» **Your assignment**: Your task is to copy the lines of the data below from the line holding "Where would you" through the line holding "be called with", inclusive, exactly and with nothing added.

(Records contained in a dataset)

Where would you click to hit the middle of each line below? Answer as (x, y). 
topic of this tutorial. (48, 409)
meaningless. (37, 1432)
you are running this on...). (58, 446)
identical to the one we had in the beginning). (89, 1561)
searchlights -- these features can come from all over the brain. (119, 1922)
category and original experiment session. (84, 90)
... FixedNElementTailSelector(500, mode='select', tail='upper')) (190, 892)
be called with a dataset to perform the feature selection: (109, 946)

...

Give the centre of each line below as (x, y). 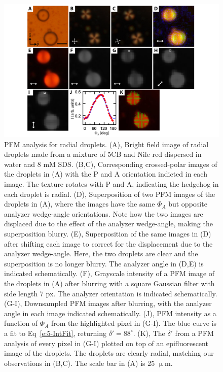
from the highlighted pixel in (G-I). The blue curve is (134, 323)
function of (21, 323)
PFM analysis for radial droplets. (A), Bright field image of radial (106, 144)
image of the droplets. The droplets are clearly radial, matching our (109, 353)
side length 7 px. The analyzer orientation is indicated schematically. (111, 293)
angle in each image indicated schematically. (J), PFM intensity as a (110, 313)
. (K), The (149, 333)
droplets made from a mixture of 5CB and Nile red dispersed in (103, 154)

» **Final answer**:
Where would you click to hit the middle of each line below? Answer as (x, y). 
topic of this tutorial. (48, 409)
meaningless. (37, 1432)
you are running this on...). (58, 446)
identical to the one we had in the beginning). (89, 1561)
searchlights -- these features can come from all over the brain. (119, 1922)
category and original experiment session. (84, 90)
... FixedNElementTailSelector(500, mode='select', tail='upper')) (190, 892)
be called with a dataset to perform the feature selection: (109, 946)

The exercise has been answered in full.